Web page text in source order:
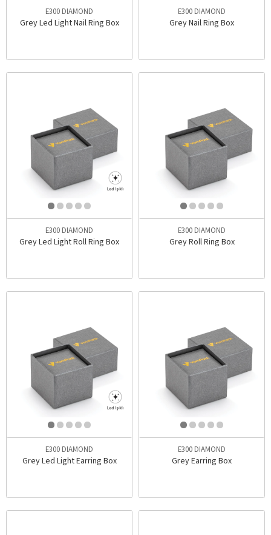
E300 DIAMOND
Grey Led Light Nail Ring Box
E300 DIAMOND
Grey Nail Ring Box
E300 DIAMOND
Grey Led Light Roll Ring Box
E300 DIAMOND
Grey Roll Ring Box
E300 DIAMOND
Grey Led Light Earring Box
E300 DIAMOND
Grey Earring Box
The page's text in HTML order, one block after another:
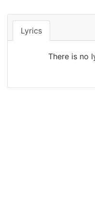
☆ ☆ ☆ ☆ ☆ ☆ ☆
→ Work item
Give back the material above exactly as it appears, minus any picture.

→ Answer section
Web page text in source order:
E300 DIAMOND
Grey Led Light Nail Ring Box
E300 DIAMOND
Grey Nail Ring Box
E300 DIAMOND
Grey Led Light Roll Ring Box
E300 DIAMOND
Grey Roll Ring Box
E300 DIAMOND
Grey Led Light Earring Box
E300 DIAMOND
Grey Earring Box
The page's text in HTML order, one block after another:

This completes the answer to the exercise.